Предположение, что «шар» взял изгнанников под «свое крыло» было не лишено оснований. В случае опасности «шар» мог прибегнуть к новой и, быть может, более яркой вспышке, чье действие могло не просто погубить отряд, но не оставить ни малейшего следа на месте трагедии. Мощность ИНД и его эффективность проверили в одном из «супер-ускорителей» Большой Спирали; «луч» «гасил» все, что неслось ему навстречу со скоростями, втрое превышавшими скорость света. Кварки, бозоны, Y-цви – сгорали на виражах, не оставляя на суперчувствительных пластинках ни малейших помутнений. Это могло быть косвенным указанием на то, что в этих частицах заложена программа саморазрушения, основанная на принципе Е=mc2: на таких скоростях энергия «взрывала» частицу даже при самой ничтожной массе.

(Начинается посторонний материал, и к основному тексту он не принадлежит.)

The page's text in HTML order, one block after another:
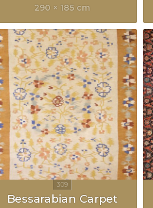
290 × 185 cm
Bessarabian Carpet
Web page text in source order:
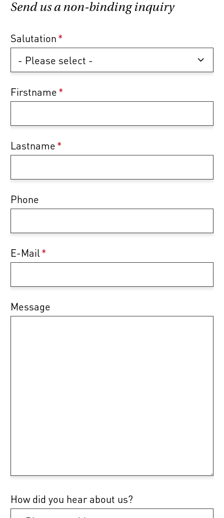
Send us a non-binding inquiry
Salutation*
Firstname*
Lastname*
Phone
E-Mail*
Message
How did you hear about us?
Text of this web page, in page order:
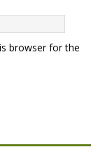
browser for the
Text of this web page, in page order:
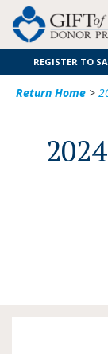
REGISTER TO
Return Home >
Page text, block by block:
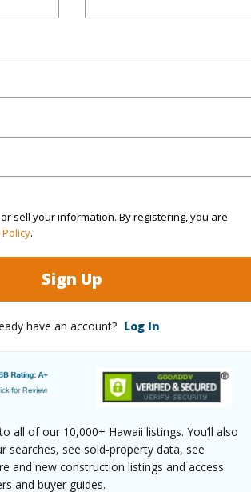
sell your information. By registering, you are
.
Sign Up
have an account? Log In
all of our 10,000+ Hawaii listings. You’ll also
searches, see sold-property data, see
and new construction listings and access
and buyer guides.
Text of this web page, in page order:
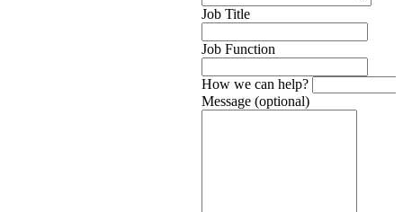
Job Title
Job Function
How we can help?
Message (optional)

Но так как частицы, сколь бы ничтожными они ни были, все же представляли собой некое Нечто, и Закон Всеобщего Сохранения – ЗВС – исключал его переход в Ничто (этого нет, потому что этого не может быть, потому что этого не может быть никогда), оставалось предположить, а по факту утвердить наличие неких Х… У… – короче, доселе непознанных и, следовательно, не названных, частиц.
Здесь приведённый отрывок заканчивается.